# Surge Protective Receptacles



## greg24k (May 19, 2007)

Kent Whitten said:


> I am getting ready to update my living room TV and wanted to dump the ugly obligatory surge protector strip and get one of the Leviton Decora style receptacles.
> 
> I was wondering number one just how much it truly protects my electronics and number two, if it works like a GFCI and I can hook some other outlets downstream and still be protected. It would be a 2 gang box, not something 6 feet away.
> 
> ...


I have a Monster Power Home Theater Powerbar 1100... Run all devices from it Bose surround sound, 73" TV, and everything else, modem,blue ray player,etc.
Never had any issues with power surges and had quiet a few of them during 10 years being in my house.


----------



## MarkJames (Nov 25, 2012)

Another link for your enjoyment:

http://www.mikeholt.com/mojonewsarc...Protection-Questions-and-Answers~20040708.php


----------



## Inner10 (Mar 12, 2009)

greg24k said:


> I have a Monster Power Home Theater Powerbar 1100... Run all devices from it Bose surround sound, 73" TV, and everything else, modem,blue ray player,etc.
> Never had any issues with power surges and had quiet a few of them during 10 years being in my house.


Is this a big problem in the US? 

What evidence do you have of power surges?

I've seen power sags, and rapid power on/off cycles...But never a surge.

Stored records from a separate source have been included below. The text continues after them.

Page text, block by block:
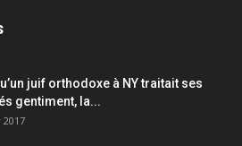
juif orthodoxe à NY traitait ses
gentiment, la...
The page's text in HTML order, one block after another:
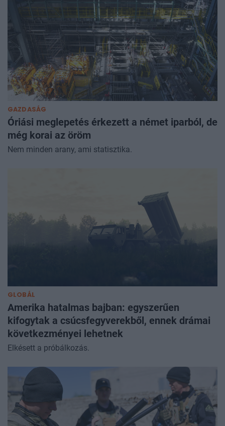
GAZDASÁG
Óriási meglepetés érkezett a német iparból, de
még korai az öröm
Nem minden arany, ami statisztika.
GLOBÁL
Amerika hatalmas bajban: egyszerűen
kifogytak a csúcsfegyverekből, ennek drámai
következményei lehetnek
Elkésett a próbálkozás.
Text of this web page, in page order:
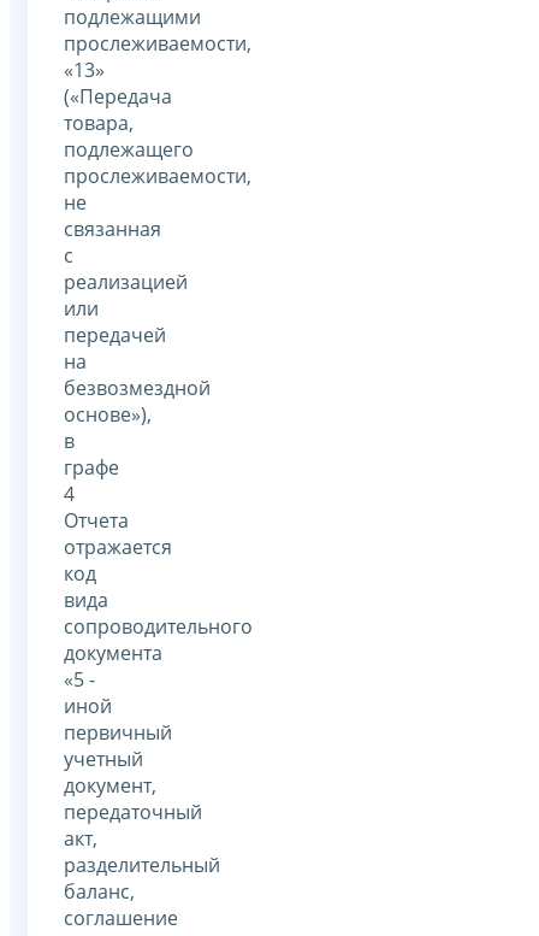
подлежащими
прослеживаемости,
«13»
(«Передача
товара,
подлежащего
прослеживаемости,
не
связанная
с
реализацией
или
передачей
на
безвозмездной
основе»),
в
графе
4
Отчета
отражается
код
вида
сопроводительного
документа
«5 -
иной
первичный
учетный
документ,
передаточный
акт,
разделительный
баланс,
соглашение
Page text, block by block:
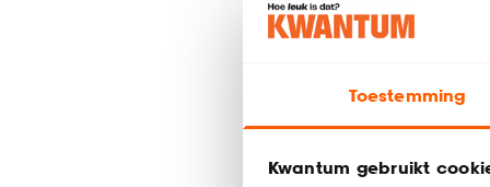
Toestemming
Kwantum gebruikt
Vaas
40.
-
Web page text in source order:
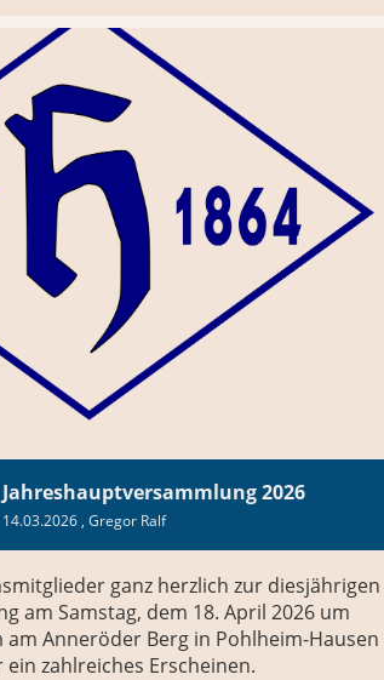
2026
14.03.2026, Gregor Ralf
ganz herzlich zur diesjährigen
am Samstag, dem 18. April 2026 um
Anneröder Berg in Pohlheim-Hausen
zahlreiches Erscheinen.
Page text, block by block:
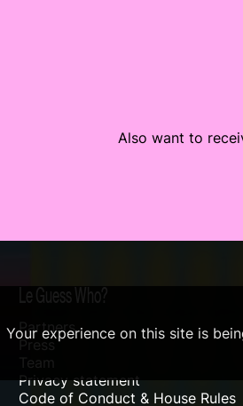
Also want to
Le Guess Who?
Partners
Press
Team
Privacy statement
Code of Conduct & House Rules
Your experience on this site is
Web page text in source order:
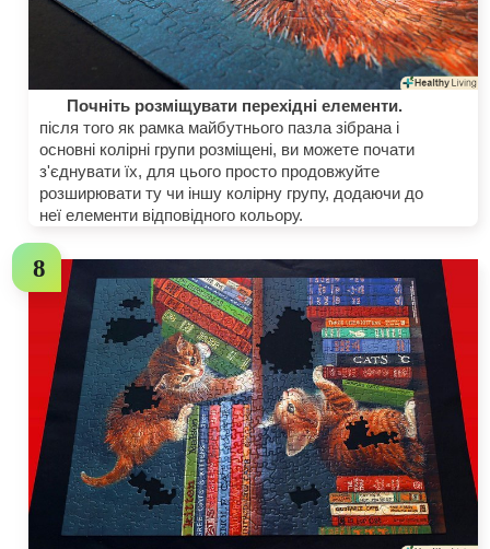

I've got monitored UPSs as well.


----------



## The Coastal Craftsman (Jun 29, 2009)

Inner10 said:


> Is this a big problem in the US? What evidence do you have of power surges? I've seen power sags, and rapid power on/off cycles...But never a surge. I've got monitored UPSs as well.


Very common around here. 

In the UK I never had one power cut in over 20 years. I have at least 5-6 a year here.


----------



## Inner10 (Mar 12, 2009)

BCConstruction said:


> Very common around here.
> 
> In the UK I never had one power cut in over 20 years. I have at least 5-6 a year here.


What voltage do you reach on a surge?

Maybe they are just made for the US market. :laughing:


----------